Without any pictures, output the records exactly as they are.

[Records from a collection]
------------------------------------

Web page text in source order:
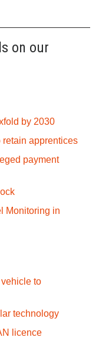
on our
by 2030
apprentices
payment
Monitoring in
to
technology
licence
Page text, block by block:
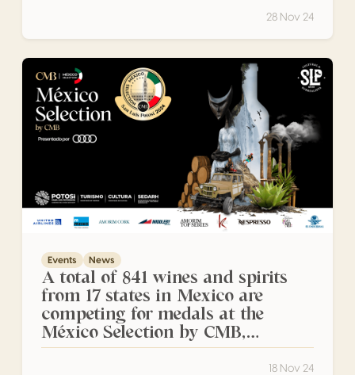
28 Nov 24
A total of 841 wines and spirits from 17 states in Mexico
Events News
A total of 841 wines and spirits
from 17 states in Mexico are
competing for medals at the
México Selection by CMB,
presented by Audi, San Luis Potosí
18 Nov 24
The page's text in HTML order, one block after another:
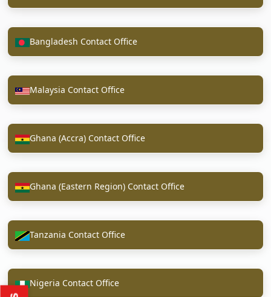
Bangladesh Contact Office
Malaysia Contact Office
Ghana (Accra) Contact Office
Ghana (Eastern Region) Contact Office
Tanzania Contact Office
Nigeria Contact Office
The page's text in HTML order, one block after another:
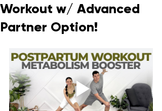
Workout w/ Advanced
Partner Option!
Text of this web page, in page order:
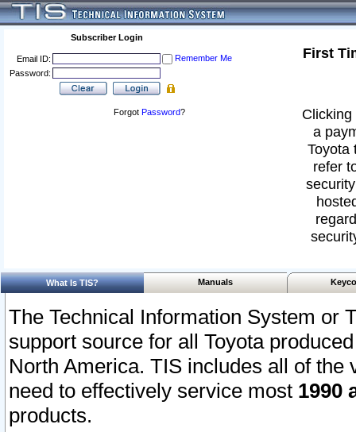
Subscriber Login
Email ID:
Remember Me
Password:
Forgot Password?
First
a
Toyota
refer
What Is TIS? Manuals
The Technical Information System or
support source for all Toyota
North America. TIS includes all of the
need to effectively service most 1990
products.
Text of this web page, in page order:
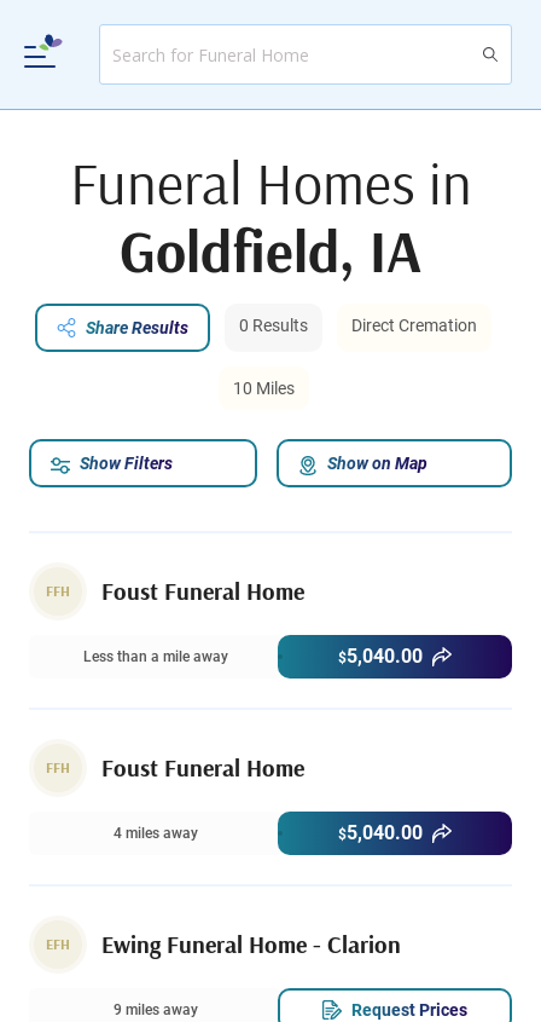
Funeral Homes in
Goldfield, IA
Share Results 0 Results Direct Cremation
10 Miles
FFH Foust Funeral Home
Less than a mile away $5,040.00
FFH Foust Funeral Home
4 miles away $5,040.00
EFH Ewing Funeral Home - Clarion
9 miles away Request Prices
Show Filters Show on Map
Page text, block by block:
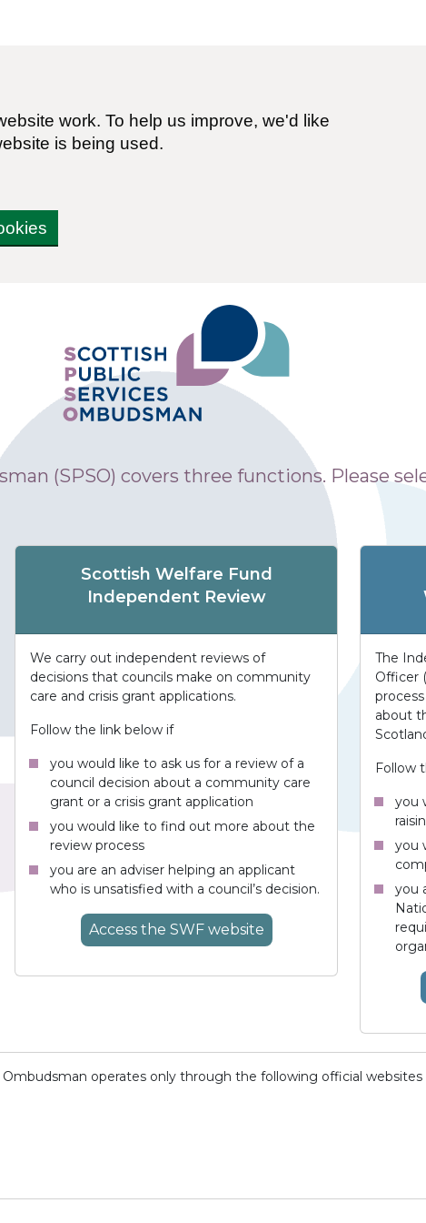
work. To help us improve, we'd like
is being used.
(SPSO) covers three functions. Please
Scottish Welfare Fund
Independent Review
We carry out independent reviews of
decisions that councils make on community
care and crisis grant applications.
Follow the link below if
you would like to ask us for a review of a
council decision about a community care
grant or a crisis grant application
you would like to find out more about the
review process
you are an adviser helping an applicant
who is unsatisfied with a council’s decision.
Access the SWF website
The
Officer
about
Follow
you
you
you
operates only through the following official websites
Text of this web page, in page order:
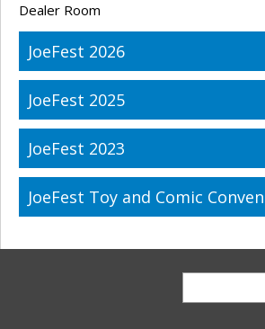
Dealer Room
JoeFest 2026
JoeFest 2025
JoeFest 2023
JoeFest Toy and Comic

------------------------------------

Response to this task -
Web page text in source order:
on our
by 2030
apprentices
payment
Monitoring in
to
technology
licence
Page text, block by block:
28 Nov 24
A total of 841 wines and spirits from 17 states in Mexico
Events News
A total of 841 wines and spirits
from 17 states in Mexico are
competing for medals at the
México Selection by CMB,
presented by Audi, San Luis Potosí
18 Nov 24
The page's text in HTML order, one block after another:
Bangladesh Contact Office
Malaysia Contact Office
Ghana (Accra) Contact Office
Ghana (Eastern Region) Contact Office
Tanzania Contact Office
Nigeria Contact Office
The page's text in HTML order, one block after another:
Workout w/ Advanced
Partner Option!
Text of this web page, in page order:
Subscriber Login
Email ID:
Remember Me
Password:
Forgot Password?
First
a
Toyota
refer
What Is TIS? Manuals
The Technical Information System or
support source for all Toyota
North America. TIS includes all of the
need to effectively service most 1990
products.
Text of this web page, in page order:
Funeral Homes in
Goldfield, IA
Share Results 0 Results Direct Cremation
10 Miles
FFH Foust Funeral Home
Less than a mile away $5,040.00
FFH Foust Funeral Home
4 miles away $5,040.00
EFH Ewing Funeral Home - Clarion
9 miles away Request Prices
Show Filters Show on Map
Page text, block by block:
work. To help us improve, we'd like
is being used.
(SPSO) covers three functions. Please
Scottish Welfare Fund
Independent Review
We carry out independent reviews of
decisions that councils make on community
care and crisis grant applications.
Follow the link below if
you would like to ask us for a review of a
council decision about a community care
grant or a crisis grant application
you would like to find out more about the
review process
you are an adviser helping an applicant
who is unsatisfied with a council’s decision.
Access the SWF website
The
Officer
about
Follow
you
you
you
operates only through the following official websites
Text of this web page, in page order:
Dealer Room
JoeFest 2026
JoeFest 2025
JoeFest 2023
JoeFest Toy and Comic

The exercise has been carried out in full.